-- About this task --
Repeat all entries word for word; skip images.

Excerpts from a dataset:
○ ○ ○ ○ ○

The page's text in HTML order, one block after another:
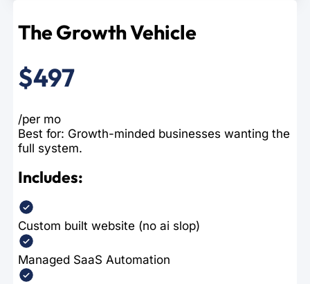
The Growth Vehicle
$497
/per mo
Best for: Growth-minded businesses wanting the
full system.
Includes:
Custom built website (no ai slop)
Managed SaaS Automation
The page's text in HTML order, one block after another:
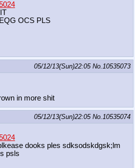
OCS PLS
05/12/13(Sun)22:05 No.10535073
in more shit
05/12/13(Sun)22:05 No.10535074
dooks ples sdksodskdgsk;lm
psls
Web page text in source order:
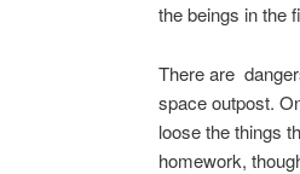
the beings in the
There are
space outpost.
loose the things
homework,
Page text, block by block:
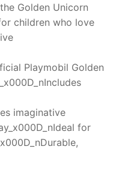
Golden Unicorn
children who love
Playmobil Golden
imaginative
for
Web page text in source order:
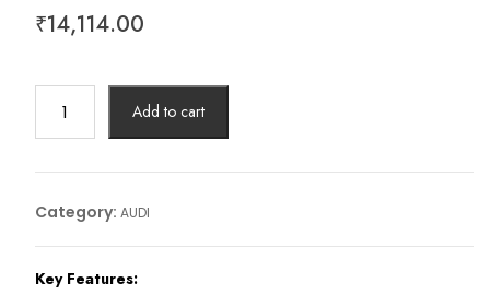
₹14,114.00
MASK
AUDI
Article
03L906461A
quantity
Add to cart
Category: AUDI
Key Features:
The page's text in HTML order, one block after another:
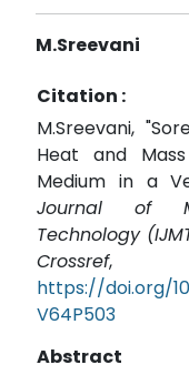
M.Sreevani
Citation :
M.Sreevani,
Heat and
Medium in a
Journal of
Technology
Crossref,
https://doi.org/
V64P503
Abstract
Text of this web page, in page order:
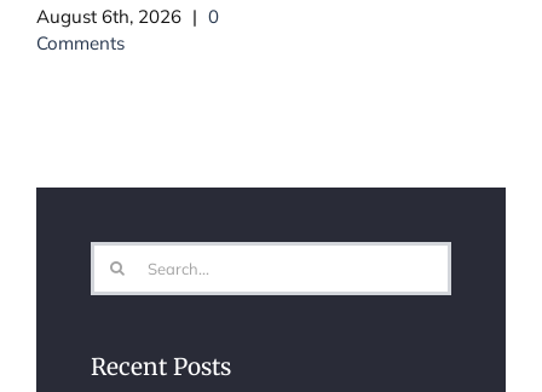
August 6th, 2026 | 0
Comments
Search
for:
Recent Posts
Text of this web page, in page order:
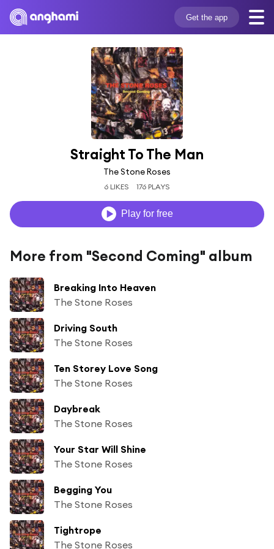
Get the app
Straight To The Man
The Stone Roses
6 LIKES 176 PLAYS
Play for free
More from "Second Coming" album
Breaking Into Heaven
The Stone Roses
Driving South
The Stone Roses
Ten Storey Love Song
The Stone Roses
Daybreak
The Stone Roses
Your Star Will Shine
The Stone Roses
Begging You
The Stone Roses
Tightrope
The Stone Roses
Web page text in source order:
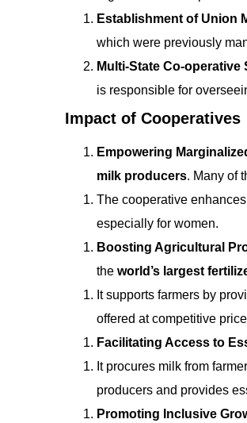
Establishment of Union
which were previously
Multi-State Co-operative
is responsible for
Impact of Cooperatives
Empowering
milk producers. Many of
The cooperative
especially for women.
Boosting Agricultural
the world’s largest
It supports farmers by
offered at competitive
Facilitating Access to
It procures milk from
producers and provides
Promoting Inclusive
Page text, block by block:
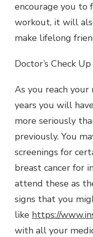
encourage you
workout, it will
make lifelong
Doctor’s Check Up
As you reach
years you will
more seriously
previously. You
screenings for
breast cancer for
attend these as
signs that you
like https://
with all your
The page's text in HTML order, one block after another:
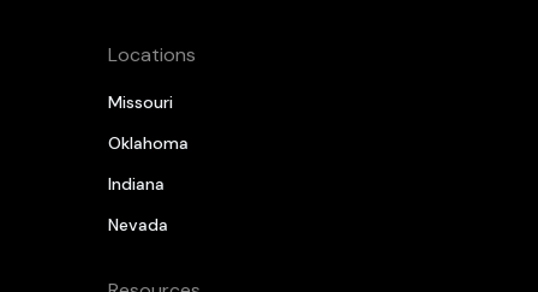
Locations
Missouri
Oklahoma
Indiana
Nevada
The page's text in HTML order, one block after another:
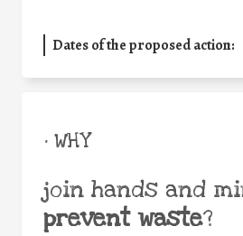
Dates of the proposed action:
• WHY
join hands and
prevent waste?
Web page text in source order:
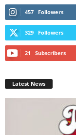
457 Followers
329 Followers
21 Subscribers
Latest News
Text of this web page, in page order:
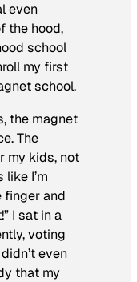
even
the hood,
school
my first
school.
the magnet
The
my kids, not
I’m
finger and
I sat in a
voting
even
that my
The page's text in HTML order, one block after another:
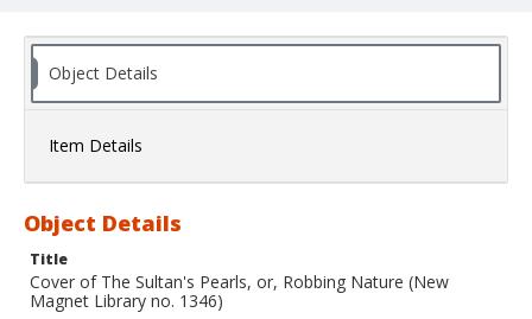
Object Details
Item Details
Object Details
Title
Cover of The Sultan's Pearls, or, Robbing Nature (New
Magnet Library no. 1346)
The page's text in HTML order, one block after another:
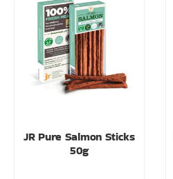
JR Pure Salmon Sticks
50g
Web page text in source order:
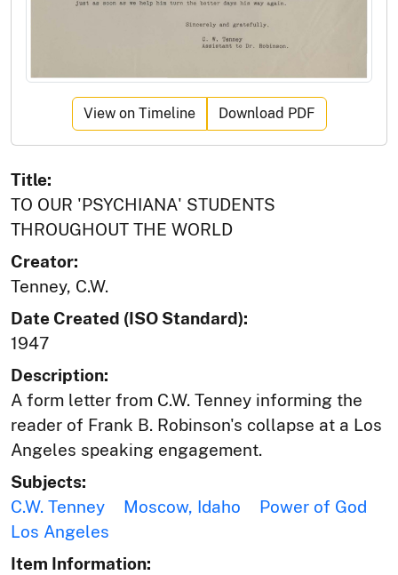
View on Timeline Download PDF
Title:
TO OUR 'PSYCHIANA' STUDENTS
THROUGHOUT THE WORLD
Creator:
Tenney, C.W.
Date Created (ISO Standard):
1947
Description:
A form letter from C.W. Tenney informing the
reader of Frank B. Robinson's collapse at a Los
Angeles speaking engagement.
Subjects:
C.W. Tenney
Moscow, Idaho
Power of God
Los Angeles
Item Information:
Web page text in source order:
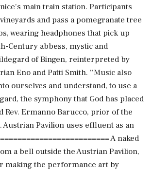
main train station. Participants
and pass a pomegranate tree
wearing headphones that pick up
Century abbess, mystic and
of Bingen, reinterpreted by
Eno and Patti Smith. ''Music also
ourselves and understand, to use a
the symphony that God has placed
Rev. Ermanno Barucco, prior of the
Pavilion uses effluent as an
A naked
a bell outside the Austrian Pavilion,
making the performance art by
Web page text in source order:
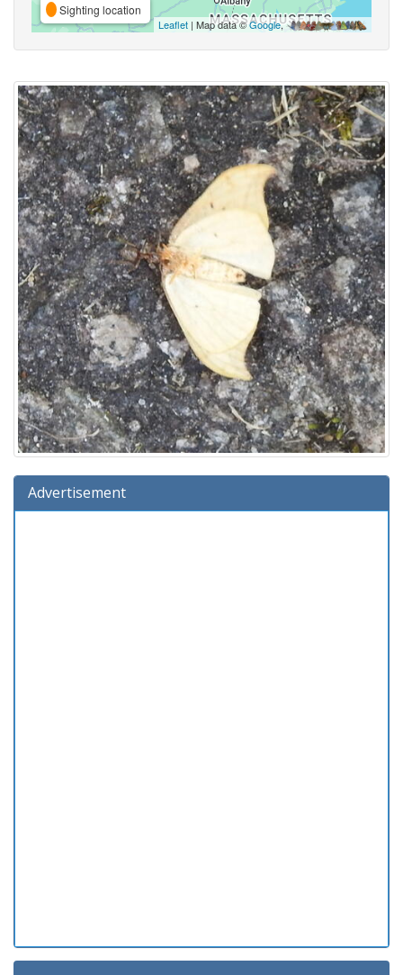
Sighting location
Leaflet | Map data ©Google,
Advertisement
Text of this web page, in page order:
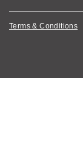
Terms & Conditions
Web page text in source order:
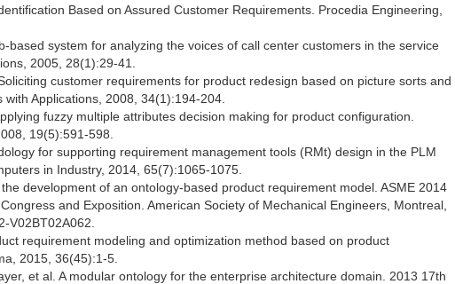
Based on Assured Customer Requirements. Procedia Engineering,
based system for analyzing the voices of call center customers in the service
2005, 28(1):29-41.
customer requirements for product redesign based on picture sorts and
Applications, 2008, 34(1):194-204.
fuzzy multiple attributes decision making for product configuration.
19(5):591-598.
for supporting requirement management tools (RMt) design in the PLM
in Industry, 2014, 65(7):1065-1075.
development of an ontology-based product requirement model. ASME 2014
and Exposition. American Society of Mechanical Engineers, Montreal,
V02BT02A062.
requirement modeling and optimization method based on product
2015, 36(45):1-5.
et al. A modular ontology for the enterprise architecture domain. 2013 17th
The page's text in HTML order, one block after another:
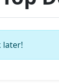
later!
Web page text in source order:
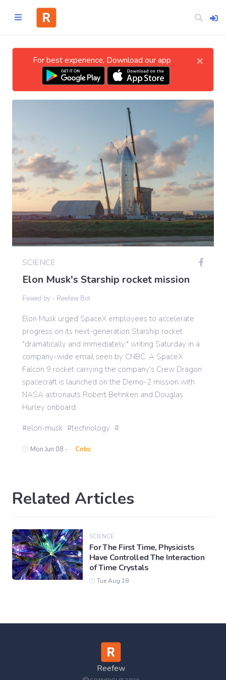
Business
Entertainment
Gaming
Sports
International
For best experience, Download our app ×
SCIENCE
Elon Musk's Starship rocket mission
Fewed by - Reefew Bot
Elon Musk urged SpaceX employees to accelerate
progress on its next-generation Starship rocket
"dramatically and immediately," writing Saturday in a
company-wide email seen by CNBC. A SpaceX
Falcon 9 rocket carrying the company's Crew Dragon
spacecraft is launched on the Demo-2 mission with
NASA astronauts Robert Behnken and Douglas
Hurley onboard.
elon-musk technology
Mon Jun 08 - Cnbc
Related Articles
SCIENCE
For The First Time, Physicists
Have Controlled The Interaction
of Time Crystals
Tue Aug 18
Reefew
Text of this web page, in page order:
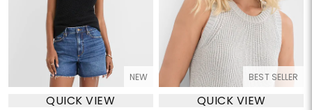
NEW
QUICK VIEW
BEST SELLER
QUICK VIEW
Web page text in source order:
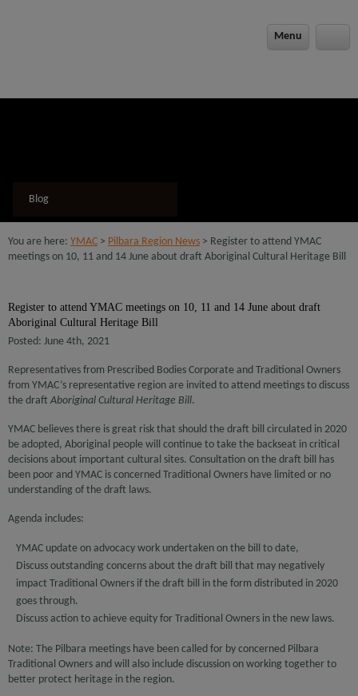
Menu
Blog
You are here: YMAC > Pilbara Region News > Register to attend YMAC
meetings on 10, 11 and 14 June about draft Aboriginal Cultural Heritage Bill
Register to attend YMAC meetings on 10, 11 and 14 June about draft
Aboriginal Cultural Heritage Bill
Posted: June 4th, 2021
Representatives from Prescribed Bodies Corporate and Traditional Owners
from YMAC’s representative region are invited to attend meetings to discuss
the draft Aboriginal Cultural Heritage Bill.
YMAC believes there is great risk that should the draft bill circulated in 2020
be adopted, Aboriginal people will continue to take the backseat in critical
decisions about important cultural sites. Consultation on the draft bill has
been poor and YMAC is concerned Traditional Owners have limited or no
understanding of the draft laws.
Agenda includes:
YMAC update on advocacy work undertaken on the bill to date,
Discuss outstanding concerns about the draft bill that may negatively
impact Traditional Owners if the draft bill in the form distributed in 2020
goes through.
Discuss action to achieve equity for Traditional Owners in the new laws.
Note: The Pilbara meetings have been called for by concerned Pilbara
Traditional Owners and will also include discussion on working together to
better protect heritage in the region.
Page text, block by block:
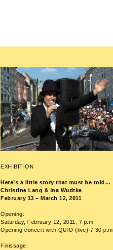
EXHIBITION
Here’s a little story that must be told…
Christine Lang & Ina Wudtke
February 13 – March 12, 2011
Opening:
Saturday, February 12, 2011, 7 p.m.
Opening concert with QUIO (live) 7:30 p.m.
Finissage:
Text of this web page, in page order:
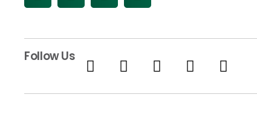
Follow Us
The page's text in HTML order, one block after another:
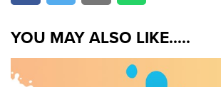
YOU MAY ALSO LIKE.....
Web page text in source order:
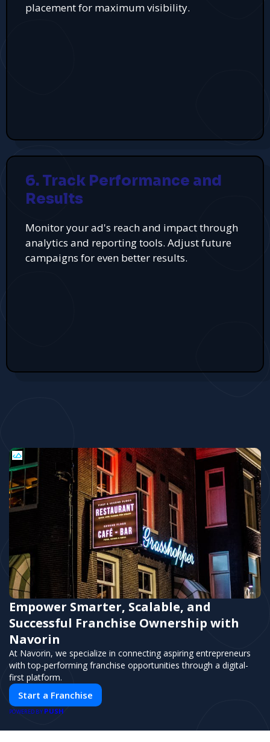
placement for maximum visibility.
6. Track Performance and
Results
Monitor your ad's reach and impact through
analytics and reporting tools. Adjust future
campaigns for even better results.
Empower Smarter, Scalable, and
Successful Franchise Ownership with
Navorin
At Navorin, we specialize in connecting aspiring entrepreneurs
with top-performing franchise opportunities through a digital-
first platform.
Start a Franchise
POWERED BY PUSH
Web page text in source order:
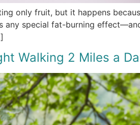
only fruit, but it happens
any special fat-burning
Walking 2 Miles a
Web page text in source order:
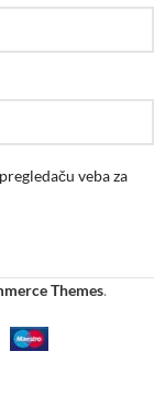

○ ○ ○ ○ ○

-- Answer to this task --
The page's text in HTML order, one block after another:
The Growth Vehicle
$497
/per mo
Best for: Growth-minded businesses wanting the
full system.
Includes:
Custom built website (no ai slop)
Managed SaaS Automation
The page's text in HTML order, one block after another:
OCS PLS
05/12/13(Sun)22:05 No.10535073
in more shit
05/12/13(Sun)22:05 No.10535074
dooks ples sdksodskdgsk;lm
psls
Web page text in source order:
the beings in the
There are
space outpost.
loose the things
homework,
Page text, block by block:
Golden Unicorn
children who love
Playmobil Golden
imaginative
for
Web page text in source order:
₹14,114.00
MASK
AUDI
Article
03L906461A
quantity
Add to cart
Category: AUDI
Key Features:
The page's text in HTML order, one block after another:
M.Sreevani
Citation :
M.Sreevani,
Heat and
Medium in a
Journal of
Technology
Crossref,
https://doi.org/
V64P503
Abstract
Text of this web page, in page order:
August 6th, 2026 | 0
Comments
Search
for:
Recent Posts
Text of this web page, in page order:
Get the app
Straight To The Man
The Stone Roses
6 LIKES 176 PLAYS
Play for free
More from "Second Coming" album
Breaking Into Heaven
The Stone Roses
Driving South
The Stone Roses
Ten Storey Love Song
The Stone Roses
Daybreak
The Stone Roses
Your Star Will Shine
The Stone Roses
Begging You
The Stone Roses
Tightrope
The Stone Roses
Web page text in source order:
Establishment of Union
which were previously
Multi-State Co-operative
is responsible for
Impact of Cooperatives
Empowering
milk producers. Many of
The cooperative
especially for women.
Boosting Agricultural
the world’s largest
It supports farmers by
offered at competitive
Facilitating Access to
It procures milk from
producers and provides
Promoting Inclusive
Page text, block by block:
encourage you
workout, it will
make lifelong
Doctor’s Check Up
As you reach
years you will
more seriously
previously. You
screenings for
breast cancer for
attend these as
signs that you
like https://
with all your
The page's text in HTML order, one block after another:
Locations
Missouri
Oklahoma
Indiana
Nevada
The page's text in HTML order, one block after another:
Dates of the proposed action:
• WHY
join hands and
prevent waste?
Web page text in source order:
457 Followers
329 Followers
21 Subscribers
Latest News
Text of this web page, in page order:
even
the hood,
school
my first
school.
the magnet
The
my kids, not
I’m
finger and
I sat in a
voting
even
that my
The page's text in HTML order, one block after another:
Object Details
Item Details
Object Details
Title
Cover of The Sultan's Pearls, or, Robbing Nature (New
Magnet Library no. 1346)
The page's text in HTML order, one block after another:
JR Pure Salmon Sticks
50g
Web page text in source order:
View on Timeline Download PDF
Title:
TO OUR 'PSYCHIANA' STUDENTS
THROUGHOUT THE WORLD
Creator:
Tenney, C.W.
Date Created (ISO Standard):
1947
Description:
A form letter from C.W. Tenney informing the
reader of Frank B. Robinson's collapse at a Los
Angeles speaking engagement.
Subjects:
C.W. Tenney
Moscow, Idaho
Power of God
Los Angeles
Item Information:
Web page text in source order:
main train station. Participants
and pass a pomegranate tree
wearing headphones that pick up
Century abbess, mystic and
of Bingen, reinterpreted by
Eno and Patti Smith. ''Music also
ourselves and understand, to use a
the symphony that God has placed
Rev. Ermanno Barucco, prior of the
Pavilion uses effluent as an
A naked
a bell outside the Austrian Pavilion,
making the performance art by
Web page text in source order:
Sighting location
Leaflet | Map data ©Google,
Advertisement
Text of this web page, in page order:
Terms & Conditions
Web page text in source order:
Based on Assured Customer Requirements. Procedia Engineering,
based system for analyzing the voices of call center customers in the service
2005, 28(1):29-41.
customer requirements for product redesign based on picture sorts and
Applications, 2008, 34(1):194-204.
fuzzy multiple attributes decision making for product configuration.
19(5):591-598.
for supporting requirement management tools (RMt) design in the PLM
in Industry, 2014, 65(7):1065-1075.
development of an ontology-based product requirement model. ASME 2014
and Exposition. American Society of Mechanical Engineers, Montreal,
V02BT02A062.
requirement modeling and optimization method based on product
2015, 36(45):1-5.
et al. A modular ontology for the enterprise architecture domain. 2013 17th
The page's text in HTML order, one block after another:
later!
Web page text in source order:
Business
Entertainment
Gaming
Sports
International
For best experience, Download our app ×
SCIENCE
Elon Musk's Starship rocket mission
Fewed by - Reefew Bot
Elon Musk urged SpaceX employees to accelerate
progress on its next-generation Starship rocket
"dramatically and immediately," writing Saturday in a
company-wide email seen by CNBC. A SpaceX
Falcon 9 rocket carrying the company's Crew Dragon
spacecraft is launched on the Demo-2 mission with
NASA astronauts Robert Behnken and Douglas
Hurley onboard.
elon-musk technology
Mon Jun 08 - Cnbc
Related Articles
SCIENCE
For The First Time, Physicists
Have Controlled The Interaction
of Time Crystals
Tue Aug 18
Reefew
Text of this web page, in page order:
NEW
QUICK VIEW
BEST SELLER
QUICK VIEW
Web page text in source order:
Menu
Blog
You are here: YMAC > Pilbara Region News > Register to attend YMAC
meetings on 10, 11 and 14 June about draft Aboriginal Cultural Heritage Bill
Register to attend YMAC meetings on 10, 11 and 14 June about draft
Aboriginal Cultural Heritage Bill
Posted: June 4th, 2021
Representatives from Prescribed Bodies Corporate and Traditional Owners
from YMAC’s representative region are invited to attend meetings to discuss
the draft Aboriginal Cultural Heritage Bill.
YMAC believes there is great risk that should the draft bill circulated in 2020
be adopted, Aboriginal people will continue to take the backseat in critical
decisions about important cultural sites. Consultation on the draft bill has
been poor and YMAC is concerned Traditional Owners have limited or no
understanding of the draft laws.
Agenda includes:
YMAC update on advocacy work undertaken on the bill to date,
Discuss outstanding concerns about the draft bill that may negatively
impact Traditional Owners if the draft bill in the form distributed in 2020
goes through.
Discuss action to achieve equity for Traditional Owners in the new laws.
Note: The Pilbara meetings have been called for by concerned Pilbara
Traditional Owners and will also include discussion on working together to
better protect heritage in the region.
Page text, block by block:
EXHIBITION
Here’s a little story that must be told…
Christine Lang & Ina Wudtke
February 13 – March 12, 2011
Opening:
Saturday, February 12, 2011, 7 p.m.
Opening concert with QUIO (live) 7:30 p.m.
Finissage:
Text of this web page, in page order:
Follow Us
The page's text in HTML order, one block after another:
YOU MAY ALSO LIKE.....
Web page text in source order:
placement for maximum visibility.
6. Track Performance and
Results
Monitor your ad's reach and impact through
analytics and reporting tools. Adjust future
campaigns for even better results.
Empower Smarter, Scalable, and
Successful Franchise Ownership with
Navorin
At Navorin, we specialize in connecting aspiring entrepreneurs
with top-performing franchise opportunities through a digital-
first platform.
Start a Franchise
POWERED BY PUSH
Web page text in source order:
only fruit, but it happens
any special fat-burning
Walking 2 Miles a
Web page text in source order:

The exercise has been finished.